**Task to complete:**
Restate word for word the lines between the start of the material and the line with "and trickle down", keeping both of those ends and none of the pictures.

**Material supplied:**
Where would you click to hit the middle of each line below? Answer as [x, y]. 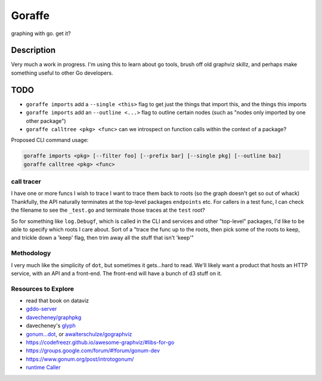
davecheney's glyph [51, 326]
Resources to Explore [43, 289]
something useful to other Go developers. [62, 73]
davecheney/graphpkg [54, 317]
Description [33, 50]
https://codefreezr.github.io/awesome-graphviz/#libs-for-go [100, 342]
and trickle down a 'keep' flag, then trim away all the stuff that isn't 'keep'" [102, 238]
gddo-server [41, 309]
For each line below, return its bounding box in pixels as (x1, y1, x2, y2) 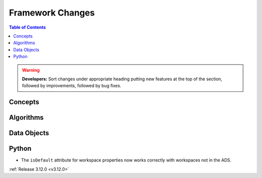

**Output of the exercise:**
Where would you click to hit the middle of each line below? Answer as [x, y]. 
davecheney's glyph [51, 326]
Resources to Explore [43, 289]
something useful to other Go developers. [62, 73]
davecheney/graphpkg [54, 317]
Description [33, 50]
https://codefreezr.github.io/awesome-graphviz/#libs-for-go [100, 342]
and trickle down a 'keep' flag, then trim away all the stuff that isn't 'keep'" [102, 238]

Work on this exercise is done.